# Two more cents on the Griz 453Z



## jbertelson

Grizzly keeps getting good reviews here, especially for support and service. Glad it got there in one piece, seems like that is an issue at times…...

Alaska Jim


----------



## Brad_Nailor

Nice looking machine! Helical cutter head?


----------



## alnandy

The cutterhead on the GO453Z is composed of about 70 small carbide squares, rather than 3 or 4 knives. It is called a helical cutterhead because the carbide inserts wrap around the cutting cylinder in helical fashion. This type of cutterhead is also called a Byrd or Shelix head, or other names. This cutting arrangement virtually eliminates chipout.
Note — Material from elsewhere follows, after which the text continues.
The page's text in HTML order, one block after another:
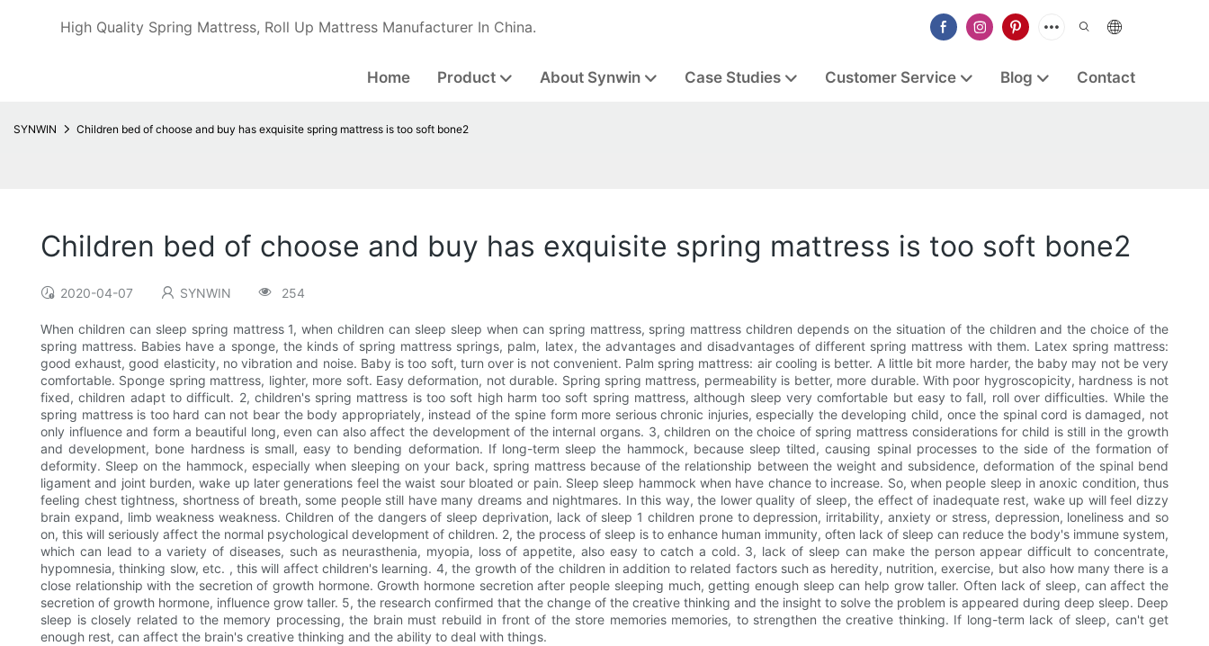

I planed over 200 bd. ft. of curly maple on a planer with this type of cutterhead and had ZERO chip out, despite the fact that we were hogging the material off.


----------



## Dusty56

This is where I get torn between buying the DeWalt 2-speed portable planer for nearly $700 and a real planer such as this one for twice the money but it has the Helical head and also takes 2" wider boards or panels.
For now , finances dictate that I stay with my present machine . Congratulations on your new planer : )


----------



## alnandy

The Dewalt is a very good planer. For that matter, so was my 13" Delta (the 12 1/2" Delta is junk). Both machines will do a good job, even on curly woods, if you take a light cut.
I switched to the Grizzly, because I need to run hundreds of board feet, something the Dewalt and Delta machines aren't designed for. The have universal motors, not induction motors; which means the will run hot if used hour after hour, leading to burn out.
As for the helical head, for the extra $400, it was a no-brainer. You might also want to check and see if Dewalt offers a helical cutterhead for their 13" planer, they might. You still can't run hundreds of board feet through at a time, but, if you are an occasional user, this shouldn't matter.
The 13" "lunchbox" planers are real planers; I've had no problems using my Delta for 5 years. Don't upgrade to the Grizzly, unless you have a legitimate need to. I'm not much on bragging rights.


----------



## Dusty56

Thanks and have a great day : )


----------



## markplusone

Alnandy, I have a 453Z and love the way it cleans up reclaimed lumber. Just needs a little more hitch in its getalong. The feed roller pressure is controlled by four 1"Dia. screws you access from the top of the machine. They take an allen wrench that was supplied by Grizzly with the machine (or one of your own). Im working pretty rough lumber so mine are tightened to where the tops of the screw are 1/16 above being flush with the top of the head. I also have my bed rollers at .020" too. It does create a big snipe but it reduces wear on the motor that can ill afford it. I think for smoother stock Grizzly recommends 0-.010" on the bed rollers. I had it like this and it made beautiful snipe free cuts. Just not good for rough lumber and hogging. (i have to take1/2"-5/8' OFF EACH BOARD!) After all the lumber Ive put through this thing, about 4-5 thousand linear ft., I just rotated the teeth for the first time. Didnt truly need it but thought it would help with the load on the motor. Alson I have found you need to clean that head with pitch and gum remover whenever you notice any buildup. Buy stock in papertowels. Youll need it. LOL. 
Despite my issue with the power, I do like running this machine


----------